No he vivido mucho tiempo en otros países como para saber con qué frecuencia, en la escena nacional, ocurre una estupidez que todos salen a aplaudir, para luego cogerse de las manos y celebrar.

Pero sí lo he hecho lo suficiente aquí en Colombia, y aunque uno pensaría que me he acostumbrado, resulta que no. La constancia con que se suceden los sinsentidos en este país es increíblemente rápida.

Por ejemplo, ahora quieren hacer un Día Nacional sin Licor:

“Queremos mandarle un mensaje a los colombianos, un mensaje social, donde entendamos que debemos consumir licor de manera responsable y que un día en el año hagamos una actividad cívica, cultural y educativa donde todos nos pongamos la mano en el corazón y asumamos con responsabilidad las consecuencias para nuestra salud y para la economía familiar por el consumo en exceso de licor”, indicó [la representante a la Cámara Lina María Barrera Rueda].

Pues la iniciativa les quedó muy mal. En primer lugar, las actividades de carácter educativo en estos temas deben ser permanentes.

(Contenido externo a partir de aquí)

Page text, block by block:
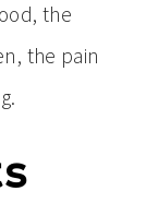
the
the pain
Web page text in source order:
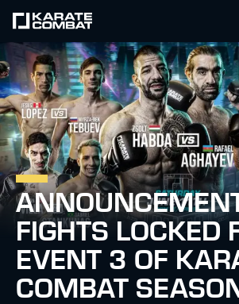
FIGHTS LOCKED
EVENT 3 OF
COMBAT
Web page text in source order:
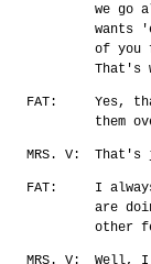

En segundo lugar, cometen el mismo error de Alcohólicos Anónimos: la sobriedad total no es la respuesta. La respuesta es enseñar mesura.

En tercer lugar, ¿por qué se le va a imponer a toda la sociedad este día, por la conducta de algunos? No tiene ningún sentido.

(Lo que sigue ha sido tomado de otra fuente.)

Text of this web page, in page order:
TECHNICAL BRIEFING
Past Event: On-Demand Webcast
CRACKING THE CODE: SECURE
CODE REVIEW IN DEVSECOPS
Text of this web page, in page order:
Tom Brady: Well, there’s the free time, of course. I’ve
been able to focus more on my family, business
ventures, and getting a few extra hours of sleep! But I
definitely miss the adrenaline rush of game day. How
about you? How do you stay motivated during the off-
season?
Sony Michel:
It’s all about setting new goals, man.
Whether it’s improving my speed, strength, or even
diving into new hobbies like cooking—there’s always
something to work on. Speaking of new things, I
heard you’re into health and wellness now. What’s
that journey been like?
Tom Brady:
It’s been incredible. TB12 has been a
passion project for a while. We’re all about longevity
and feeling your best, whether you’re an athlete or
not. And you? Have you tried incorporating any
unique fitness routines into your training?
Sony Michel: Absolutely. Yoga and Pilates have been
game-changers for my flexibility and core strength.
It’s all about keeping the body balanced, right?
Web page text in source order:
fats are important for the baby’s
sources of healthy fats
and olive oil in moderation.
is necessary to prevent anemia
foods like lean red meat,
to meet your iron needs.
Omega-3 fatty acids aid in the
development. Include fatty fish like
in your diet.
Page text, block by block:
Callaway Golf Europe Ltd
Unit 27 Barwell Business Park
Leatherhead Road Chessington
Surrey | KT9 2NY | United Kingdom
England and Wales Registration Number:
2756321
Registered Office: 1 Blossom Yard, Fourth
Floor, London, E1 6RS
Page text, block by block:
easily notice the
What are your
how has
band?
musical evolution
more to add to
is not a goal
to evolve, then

Por último, esto es pura pantalla. A los legisladores poco o nada les importa la salud de los colombianos. Como siempre, al igual que con el cigarrillo, tienen el chivo expiatorio perfecto: la experiencia nos ha demostrado que el alcohol en exceso y el cigarrillo son nocivos para los humanos.

Pues bien, si estos ‘prohombres’ de la patria realmente se interesaran, también harían jornadas en contra de la religión, toda vez que la experiencia nos ha probado que las creencias irracionales en amigos imaginarios son más nocivas para los humanos que todo el cigarrillo del mundo mezclado con todo el licor del mundo.

Así que gracias por decir que se preocupan por mi bienestar, pero hasta el día que yo no vea a los legisladores señalando lo perniciosas que son las supersticiones, pueden seguir actuando como si yo les importara. No les creeré.

Por cierto, en lo que pude ver del proyecto, no se hace mención explícita a ninguna prohibición. Esperemos que si la iniciativa prospera, siga con su carácter voluntario.